De RDW acht in dit geval de door de wetgever voorgeschreven wijze afdoende. Als een verzoek op grond van art. 40, lid 2 van het Kr wordt toegewezen, raakt het kentekenbewijs dat overblijft de tenaamgestelde namelijk niet langer. Appellant heeft geen belang bij de ongeldigverklaring van de kentekenbewijzen, aldus de RDW. De RDW heeft voorts toegelicht dat het alleen overgaat tot ongeldigverklaring van kentekenbewijzen als duidelijk is dat de bedoelde voertuigen teniet zijn gegaan. Daarvan is hier volgens de RDW niet gebleken. Bovendien wordt conform het door de RDW gevoerde beleid aan de vervallenverklaring van de tenaamstelling noch aan de ongeldigverklaring van een kentekenbewijs van een voertuig terugwerkende kracht verleend, behoudens bij hoge uitzondering.

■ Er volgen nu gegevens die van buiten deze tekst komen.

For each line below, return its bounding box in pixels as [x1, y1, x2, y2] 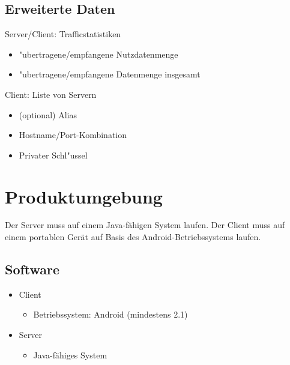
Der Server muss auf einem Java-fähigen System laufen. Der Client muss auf [5, 219, 285, 231]
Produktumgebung [5, 184, 163, 208]
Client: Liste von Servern [5, 88, 97, 100]
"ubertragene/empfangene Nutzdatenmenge [19, 47, 178, 60]
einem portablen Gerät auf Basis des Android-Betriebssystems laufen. [5, 231, 261, 243]
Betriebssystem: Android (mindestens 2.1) [33, 308, 188, 321]
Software [5, 260, 60, 279]
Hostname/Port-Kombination [19, 128, 127, 141]
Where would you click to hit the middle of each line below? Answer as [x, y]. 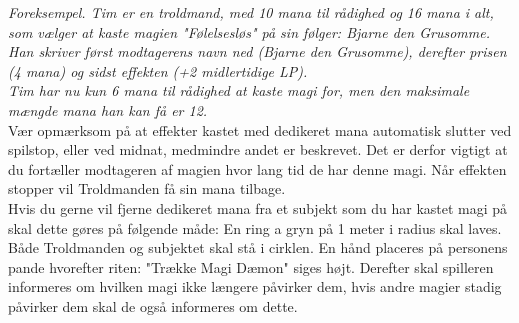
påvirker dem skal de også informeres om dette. [153, 305]
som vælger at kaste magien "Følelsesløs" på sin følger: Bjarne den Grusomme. [249, 31]
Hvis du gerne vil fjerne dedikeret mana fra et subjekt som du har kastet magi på [258, 207]
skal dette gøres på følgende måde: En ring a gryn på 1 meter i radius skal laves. [255, 227]
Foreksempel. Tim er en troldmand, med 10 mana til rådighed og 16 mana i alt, [251, 12]
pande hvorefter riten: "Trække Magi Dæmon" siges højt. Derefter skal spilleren [251, 266]
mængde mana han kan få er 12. [108, 109]
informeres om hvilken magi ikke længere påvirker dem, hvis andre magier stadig [255, 286]
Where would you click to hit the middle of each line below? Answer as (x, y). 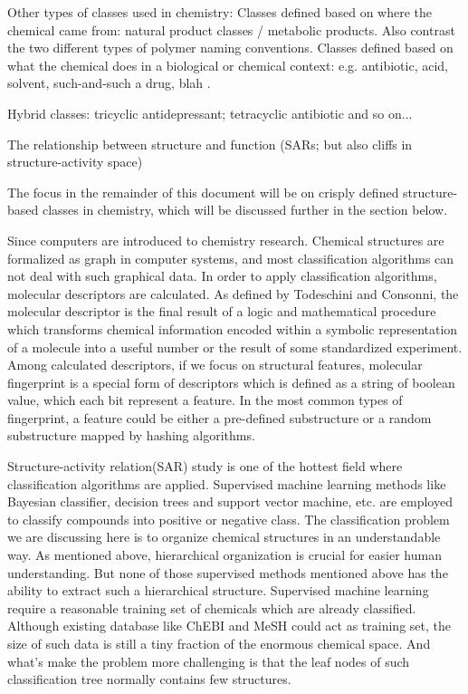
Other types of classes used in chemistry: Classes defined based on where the (220, 12)
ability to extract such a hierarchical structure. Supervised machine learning (218, 590)
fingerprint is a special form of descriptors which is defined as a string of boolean (231, 382)
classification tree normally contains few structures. (149, 679)
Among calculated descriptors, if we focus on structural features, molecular (215, 365)
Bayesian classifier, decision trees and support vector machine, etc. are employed (230, 501)
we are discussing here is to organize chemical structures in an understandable (224, 537)
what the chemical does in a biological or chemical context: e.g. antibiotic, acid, (228, 65)
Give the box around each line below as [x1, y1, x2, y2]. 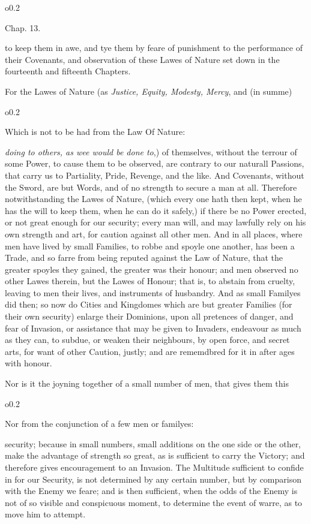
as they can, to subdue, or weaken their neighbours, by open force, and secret [5, 333, 290, 346]
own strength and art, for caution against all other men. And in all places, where [5, 227, 303, 240]
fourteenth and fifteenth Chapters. [5, 65, 131, 77]
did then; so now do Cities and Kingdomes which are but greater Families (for [5, 298, 292, 311]
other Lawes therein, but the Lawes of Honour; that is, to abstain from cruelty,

Aappellant wenst met terugwerkende kracht beëindiging van de identiteitsfraude en de daaruit voor hem voortgevloeide gevolgen te bereiken. In zijn verzoek van 3 februari 2011 heeft hij gesteld dat hij wordt benadeeld doordat autos ten onrechte op zijn naam zijn gesteld met behulp van zijn vermiste rijbewijs. Naar het oordeel van de Afdeling heeft appellant hiermee reeds feitelijk de schending van zijn privéleven als bedoeld in art. 8 EVRM geformuleerd. In deze brief verzoekt hij de RDW ten slotte om de benadeling ongedaan te maken.

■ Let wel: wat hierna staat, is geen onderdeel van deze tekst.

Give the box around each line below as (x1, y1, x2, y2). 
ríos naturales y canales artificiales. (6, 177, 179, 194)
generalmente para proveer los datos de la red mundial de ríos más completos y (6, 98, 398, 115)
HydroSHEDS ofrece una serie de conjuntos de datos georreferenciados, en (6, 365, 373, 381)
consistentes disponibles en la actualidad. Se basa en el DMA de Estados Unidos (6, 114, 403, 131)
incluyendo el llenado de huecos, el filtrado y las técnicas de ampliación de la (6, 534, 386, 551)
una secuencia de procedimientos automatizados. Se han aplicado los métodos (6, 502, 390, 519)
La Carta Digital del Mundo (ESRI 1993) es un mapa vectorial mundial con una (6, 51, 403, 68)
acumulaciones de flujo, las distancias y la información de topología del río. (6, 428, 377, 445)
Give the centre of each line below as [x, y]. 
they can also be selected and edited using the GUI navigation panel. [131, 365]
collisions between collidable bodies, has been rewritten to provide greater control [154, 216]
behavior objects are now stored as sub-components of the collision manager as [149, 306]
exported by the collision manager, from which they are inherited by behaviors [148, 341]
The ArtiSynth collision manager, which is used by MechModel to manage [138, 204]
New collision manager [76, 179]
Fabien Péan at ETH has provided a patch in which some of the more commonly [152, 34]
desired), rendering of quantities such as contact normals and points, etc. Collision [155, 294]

De Afdeling is van oordeel dat uit het Romet-arrest volgt dat appellant's recht op privéleven in geding is. Hoewel het EHRM in dat arrest spreekt van een "interference with the applicant's right to respect for his 'private life'" (§ 37), was hier veeleer de vraag aan de orde of jegens klager sprake is van schending van een positieve verplichting welke uit art. 8 EVRM voortvloeit. Daarvoor is ook steun te vinden in de passage in het arrest dat "swift administrative action to deprive a driving license of its usefulness as an identity document was possible and practicable. The Government have not satisfied the Court that such action could not have been taken immediately after the applicant reported that he had lost possession and control of the document" (§ 43).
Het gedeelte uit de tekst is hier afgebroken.